Robyn chuckled, imagining what Nyx would have looked like as a young inexperienced lad swinging a rapier at a sack of hay. “Were you any good?” she asked him.
“Goodness, no. I was rubbish,” he replied, to which she chuckled louder. “I never had a mentor of any kind. I was simply a lad with big dreams, toying sloppily with a weapon I knew nothing about. But I was put to the test soon enough. One night, while I was stumbling home drunkenly, I happened upon a very much sober man violating a girl in a dark empty road. Fortunately I had my sword.”r />
“Did you kill him?”
“I did not. In fact, he disarmed me and pinned me down. He nearly killed me, if it hadn’t been for the girl hitting him in the head with an empty glass bottle.”
Robyn couldn’t help but smile a bit. Nyx did not mind, in fact he’d laughed about it once or twice himself. “Yes, it was rather embarrassing. Though it did teach me quite a valuable lesson.”
“And what lesson was that?”
“You can fantasize all you’d like, Lady Robyn, but when it comes to a real fight in which your life is at risk, it all comes down to what you really are and not what you pretend to be.”
His words sunk in deeply, and Robyn took a moment to consider them. She knew she was not a cowardly person. However, her confidence was not enough to face a raider or a mercenary in armed combat, and she was very well aware of that now.

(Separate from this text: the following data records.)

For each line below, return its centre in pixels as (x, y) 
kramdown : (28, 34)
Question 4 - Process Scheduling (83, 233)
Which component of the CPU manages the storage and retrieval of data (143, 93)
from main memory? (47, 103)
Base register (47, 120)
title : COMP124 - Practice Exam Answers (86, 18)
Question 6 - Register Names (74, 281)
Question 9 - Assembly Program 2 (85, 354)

“And so it was,” Nyx continued, “That every night from that moment on I practiced for hours on end until I made certain that no one would ever disarm me again. That’s how I survived all those battles during the war, you see. Stayed alive until the very end. And it was after that final battle when I was struck with this vile curse.”
They walked around the base of a large hill, and it wasn’t until they reached a patch of grassless dirt that Robyn realized the hill was actually a cave. There was a cold breeze coming from the inside, the only sign of life inside that dark abyss.
“Is this it?”
“It is,” Nyx said, strolling casually inside. “Not to worry, it’s only a goblin cave.”

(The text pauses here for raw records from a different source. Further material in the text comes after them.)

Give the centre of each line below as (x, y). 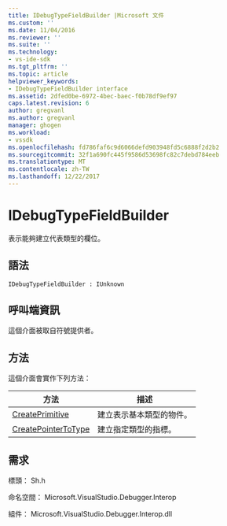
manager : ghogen (35, 125)
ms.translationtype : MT (47, 162)
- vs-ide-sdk (29, 60)
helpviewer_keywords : (44, 81)
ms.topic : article (38, 74)
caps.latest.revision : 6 (49, 103)
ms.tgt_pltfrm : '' (38, 67)
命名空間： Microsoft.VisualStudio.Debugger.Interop (92, 498)

She hesitated. Oh… really? That’s all? Great…
“No need to fret,” he said, as if reading her thoughts. “They’re mostly cowards and tricksters. Worst thing you have to worry about is if they stole from you in your sleep. I’ll keep watch for the night, you get some rest.”
She stepped inside, walked a few feet until she was no longer comfortable, and took a seat against the smooth brown stone. The night sky was still visible a few yards away, which eased her nerves a bit.
But she simply couldn’t keep her eyes off Nyx.